▶ **WHAT TO PRODUCE**: Gather, from the data below, each line in which the word "Grafikkarten" occurs.

*** RECORDS ***

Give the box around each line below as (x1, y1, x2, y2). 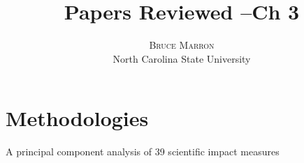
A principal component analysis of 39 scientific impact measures (6, 144, 280, 159)
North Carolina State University (113, 51, 251, 65)
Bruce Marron (149, 38, 215, 52)
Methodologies (6, 104, 149, 132)
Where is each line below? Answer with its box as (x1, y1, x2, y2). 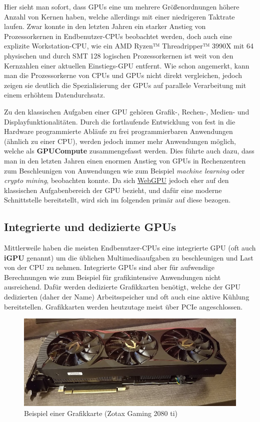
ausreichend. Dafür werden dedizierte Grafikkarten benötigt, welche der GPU (4, 281, 241, 292)
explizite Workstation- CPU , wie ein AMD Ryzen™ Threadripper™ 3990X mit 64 (4, 40, 253, 51)
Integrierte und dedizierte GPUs (4, 219, 176, 234)
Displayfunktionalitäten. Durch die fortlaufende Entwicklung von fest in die (4, 116, 235, 126)
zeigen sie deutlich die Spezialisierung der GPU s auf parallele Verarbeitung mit (4, 79, 246, 90)
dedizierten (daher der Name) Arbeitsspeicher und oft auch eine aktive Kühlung (4, 291, 249, 302)
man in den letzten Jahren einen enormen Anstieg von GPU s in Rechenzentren (4, 155, 246, 165)
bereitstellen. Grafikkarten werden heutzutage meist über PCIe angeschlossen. (4, 301, 243, 311)

*** End of RECORDS ***

▶ **EXERCISE ANSWER**:
ausreichend. Dafür werden dedizierte Grafikkarten benötigt, welche der GPU (4, 281, 241, 292)
bereitstellen. Grafikkarten werden heutzutage meist über PCIe angeschlossen. (4, 301, 243, 311)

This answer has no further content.